The home is well run, organised and holds laughter and fun, alongside the struggles of meeting children's needs in sometimes difficult circumstances.
Most of the children go on to Kedane Mehret School, also founded by the nuns. With the support of the sisters and other staff, many find work (I've bumped into past pupils in Addis), and some of their children have gone on to university education.
Sister Lutgarda plans to teach the older children computer skills and sewing skills to help them find employment when the time comes.
Oil on canvas
70x50cm canvas size
Framed in white timber
I'm donating this painting.
The gallery price is €3,750
I'm selling it for a reduced rate of €2,750 (plus shipping)
So you save, get a painting, and I donate all the proceeds.
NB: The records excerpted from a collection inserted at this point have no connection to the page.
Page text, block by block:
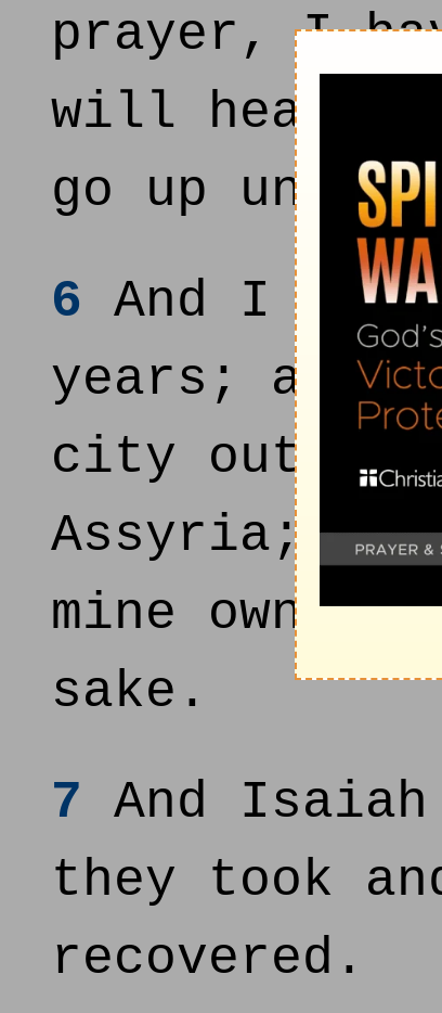
prayer, I
will heal
go up unto
6 And I will
years; and
city out of
Assyria;
mine own
sake.
7 And
they took
recovered.
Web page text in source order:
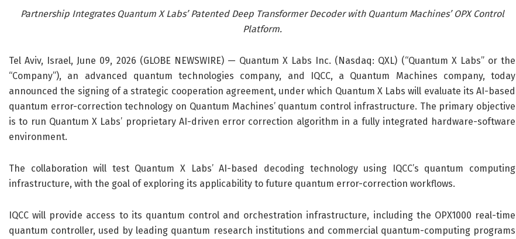
Partnership Integrates Quantum X Labs’ Patented Deep Transformer Decoder with Quantum Machines’ OPX Control
Platform.
Tel Aviv, Israel, June 09, 2026 (GLOBE NEWSWIRE) — Quantum X Labs Inc. (Nasdaq: QXL) (“Quantum X Labs” or the
“Company”), an advanced quantum technologies company, and IQCC, a Quantum Machines company, today
announced the signing of a strategic cooperation agreement, under which Quantum X Labs will evaluate its AI-based
quantum error-correction technology on Quantum Machines’ quantum control infrastructure. The primary objective
is to run Quantum X Labs’ proprietary AI-driven error correction algorithm in a fully integrated hardware-software
environment.
The collaboration will test Quantum X Labs’ AI-based decoding technology using IQCC’s quantum computing
infrastructure, with the goal of exploring its applicability to future quantum error-correction workflows.
IQCC will provide access to its quantum control and orchestration infrastructure, including the OPX1000 real-time
quantum controller, used by leading quantum research institutions and commercial quantum-computing programs
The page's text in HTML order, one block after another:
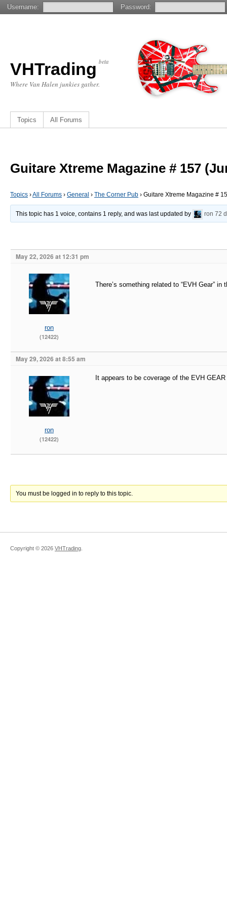
VHTrading beta
Where Van Halen junkies gather.
Topics All Forums
Guitare Xtreme Magazine # 157
Topics ›All Forums › General › The Corner Pub › Guitare Xtreme Magazine #
This topic has 1 voice, contains 1 reply, and was last updated by ron 72
May 22, 2026 at 12:31 pm
ron
(12422)
There’s something related to “EVH Gear”
May 29, 2026 at 8:55 am
ron
(12422)
It appears to be coverage of the EVH
You must be logged in to reply to this topic.
Copyright © 2026 VHTrading
Username: Password:
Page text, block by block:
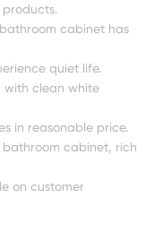
bathroom cabinet has
quiet life.
with clean white
in reasonable price.
bathroom cabinet, rich
on customer
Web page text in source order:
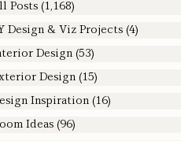
Posts (1,168)
Design & Viz Projects (4)
Design (53)
Design (15)
Inspiration (16)
Ideas (96)

Some other ways you can help
Would your business or the company you work for make a donation?
Get a few friends together and pass around the hat. If you live in Ireland, ask me for a framed print to offer as a draw.
Be acknowledged or give anonymously
We would be honoured to acknowledge donations here on this page and on my social media, or if you prefer, they can be made anonymously.
Every donor is entered to WIN a framed print
Everyone who donates will be entered to WIN a framed print of mine.
In addition, there will be a separate draw for organisers of fundraisers or those who donate €400 or more.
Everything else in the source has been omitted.